Extracted information ▸
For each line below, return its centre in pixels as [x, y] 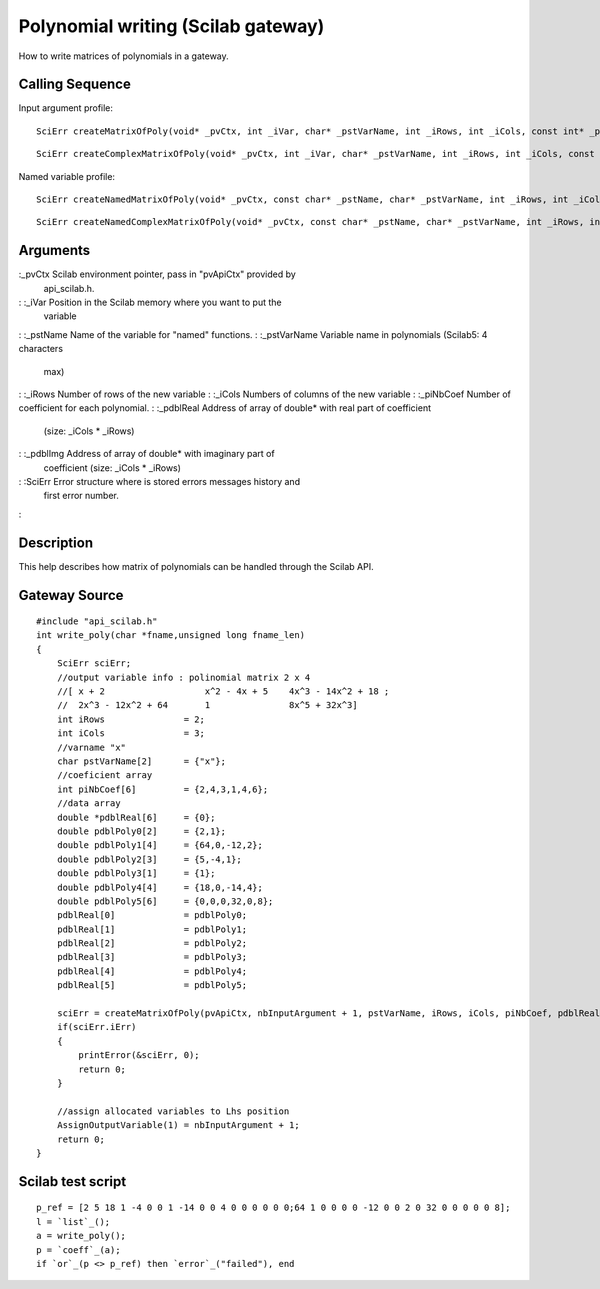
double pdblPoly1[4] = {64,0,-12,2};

==

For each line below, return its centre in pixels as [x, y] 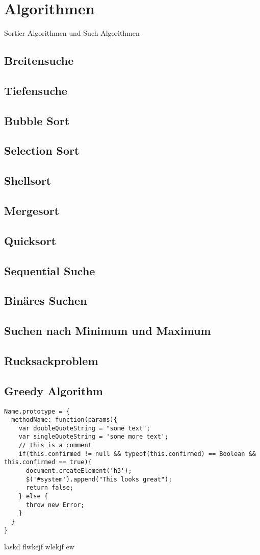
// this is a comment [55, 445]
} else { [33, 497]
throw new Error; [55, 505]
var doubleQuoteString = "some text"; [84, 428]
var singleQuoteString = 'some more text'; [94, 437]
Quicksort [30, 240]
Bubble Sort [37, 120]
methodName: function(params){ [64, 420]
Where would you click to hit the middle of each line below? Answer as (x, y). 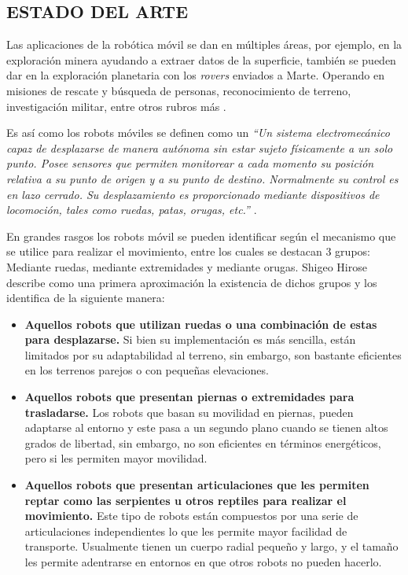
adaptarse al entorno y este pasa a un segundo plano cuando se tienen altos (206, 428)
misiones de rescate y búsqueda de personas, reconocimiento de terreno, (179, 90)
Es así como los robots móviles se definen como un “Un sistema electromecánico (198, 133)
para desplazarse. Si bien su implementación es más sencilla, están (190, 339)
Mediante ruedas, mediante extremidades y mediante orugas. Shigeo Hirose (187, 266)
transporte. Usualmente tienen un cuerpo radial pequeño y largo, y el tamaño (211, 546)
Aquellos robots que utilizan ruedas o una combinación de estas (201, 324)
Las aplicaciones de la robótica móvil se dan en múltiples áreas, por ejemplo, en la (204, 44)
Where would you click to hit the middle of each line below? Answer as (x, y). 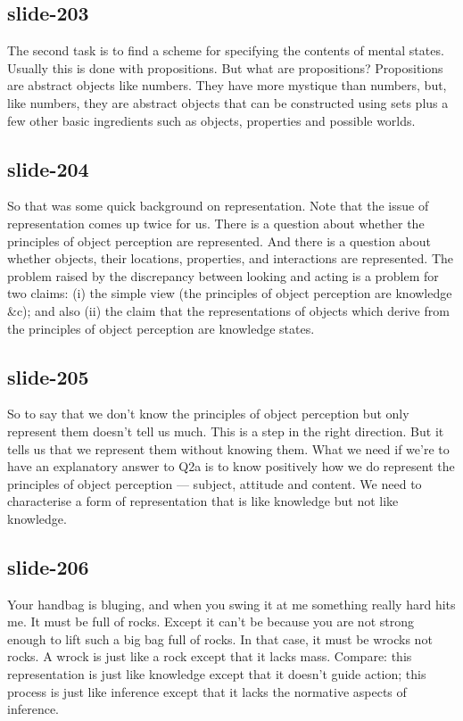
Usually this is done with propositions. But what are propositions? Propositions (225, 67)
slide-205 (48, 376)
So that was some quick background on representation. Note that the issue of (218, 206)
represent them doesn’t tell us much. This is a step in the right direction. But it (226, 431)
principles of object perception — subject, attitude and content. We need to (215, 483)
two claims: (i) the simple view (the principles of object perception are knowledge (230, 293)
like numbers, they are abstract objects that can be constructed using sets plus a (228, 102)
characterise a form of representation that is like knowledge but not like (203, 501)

Problem statement ▸ Your reply is to repeat, unchanged, the lines above running from the one with "slide-205 (48, 376)" up to and including the one with "characterise a form".

Reply to the task ▸
slide-205 (48, 376)
So that was some quick background on representation. Note that the issue of (218, 206)
represent them doesn’t tell us much. This is a step in the right direction. But it (226, 431)
principles of object perception — subject, attitude and content. We need to (215, 483)
two claims: (i) the simple view (the principles of object perception are knowledge (230, 293)
like numbers, they are abstract objects that can be constructed using sets plus a (228, 102)
characterise a form of representation that is like knowledge but not like (203, 501)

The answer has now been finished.